## Task description
Copy every line below precisely, leaving nothing out.

Records contained in a dataset
Content starts

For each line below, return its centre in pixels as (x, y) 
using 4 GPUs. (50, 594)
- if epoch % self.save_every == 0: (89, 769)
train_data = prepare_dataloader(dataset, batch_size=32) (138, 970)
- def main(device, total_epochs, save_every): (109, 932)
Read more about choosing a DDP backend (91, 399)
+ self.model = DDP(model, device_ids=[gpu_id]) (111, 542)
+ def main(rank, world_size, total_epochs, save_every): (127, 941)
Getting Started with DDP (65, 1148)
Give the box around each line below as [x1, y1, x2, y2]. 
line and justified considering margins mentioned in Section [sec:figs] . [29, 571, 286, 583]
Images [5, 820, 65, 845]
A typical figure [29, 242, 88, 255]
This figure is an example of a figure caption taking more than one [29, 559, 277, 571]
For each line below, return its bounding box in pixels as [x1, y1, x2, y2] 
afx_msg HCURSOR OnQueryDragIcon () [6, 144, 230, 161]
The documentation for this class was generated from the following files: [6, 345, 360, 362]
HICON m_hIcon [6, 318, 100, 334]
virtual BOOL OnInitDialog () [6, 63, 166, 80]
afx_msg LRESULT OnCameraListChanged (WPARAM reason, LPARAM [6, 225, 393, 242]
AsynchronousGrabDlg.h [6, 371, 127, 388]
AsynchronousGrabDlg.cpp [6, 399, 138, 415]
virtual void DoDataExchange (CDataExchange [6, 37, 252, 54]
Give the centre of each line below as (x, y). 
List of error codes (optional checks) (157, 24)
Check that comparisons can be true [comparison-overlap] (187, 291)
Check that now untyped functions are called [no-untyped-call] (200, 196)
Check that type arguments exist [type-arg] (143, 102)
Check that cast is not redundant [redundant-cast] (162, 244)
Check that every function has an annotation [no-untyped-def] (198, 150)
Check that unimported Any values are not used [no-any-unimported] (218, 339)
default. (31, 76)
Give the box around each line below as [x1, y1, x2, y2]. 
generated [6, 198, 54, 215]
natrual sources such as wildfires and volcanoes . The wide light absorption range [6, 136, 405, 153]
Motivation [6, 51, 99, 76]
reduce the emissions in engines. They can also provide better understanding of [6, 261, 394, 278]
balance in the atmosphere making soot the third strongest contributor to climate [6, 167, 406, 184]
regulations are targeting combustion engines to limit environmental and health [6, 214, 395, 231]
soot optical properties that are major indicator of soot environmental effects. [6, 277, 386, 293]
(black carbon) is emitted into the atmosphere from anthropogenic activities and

Content ends

## Expected output
For each line below, return its centre in pixels as (x, y) 
using 4 GPUs. (50, 594)
- if epoch % self.save_every == 0: (89, 769)
train_data = prepare_dataloader(dataset, batch_size=32) (138, 970)
- def main(device, total_epochs, save_every): (109, 932)
Read more about choosing a DDP backend (91, 399)
+ self.model = DDP(model, device_ids=[gpu_id]) (111, 542)
+ def main(rank, world_size, total_epochs, save_every): (127, 941)
Getting Started with DDP (65, 1148)
Give the box around each line below as [x1, y1, x2, y2]. 
line and justified considering margins mentioned in Section [sec:figs] . [29, 571, 286, 583]
Images [5, 820, 65, 845]
A typical figure [29, 242, 88, 255]
This figure is an example of a figure caption taking more than one [29, 559, 277, 571]
For each line below, return its bounding box in pixels as [x1, y1, x2, y2] 
afx_msg HCURSOR OnQueryDragIcon () [6, 144, 230, 161]
The documentation for this class was generated from the following files: [6, 345, 360, 362]
HICON m_hIcon [6, 318, 100, 334]
virtual BOOL OnInitDialog () [6, 63, 166, 80]
afx_msg LRESULT OnCameraListChanged (WPARAM reason, LPARAM [6, 225, 393, 242]
AsynchronousGrabDlg.h [6, 371, 127, 388]
AsynchronousGrabDlg.cpp [6, 399, 138, 415]
virtual void DoDataExchange (CDataExchange [6, 37, 252, 54]
Give the centre of each line below as (x, y). 
List of error codes (optional checks) (157, 24)
Check that comparisons can be true [comparison-overlap] (187, 291)
Check that now untyped functions are called [no-untyped-call] (200, 196)
Check that type arguments exist [type-arg] (143, 102)
Check that cast is not redundant [redundant-cast] (162, 244)
Check that every function has an annotation [no-untyped-def] (198, 150)
Check that unimported Any values are not used [no-any-unimported] (218, 339)
default. (31, 76)
Give the box around each line below as [x1, y1, x2, y2]. 
generated [6, 198, 54, 215]
natrual sources such as wildfires and volcanoes . The wide light absorption range [6, 136, 405, 153]
Motivation [6, 51, 99, 76]
reduce the emissions in engines. They can also provide better understanding of [6, 261, 394, 278]
balance in the atmosphere making soot the third strongest contributor to climate [6, 167, 406, 184]
regulations are targeting combustion engines to limit environmental and health [6, 214, 395, 231]
soot optical properties that are major indicator of soot environmental effects. [6, 277, 386, 293]
(black carbon) is emitted into the atmosphere from anthropogenic activities and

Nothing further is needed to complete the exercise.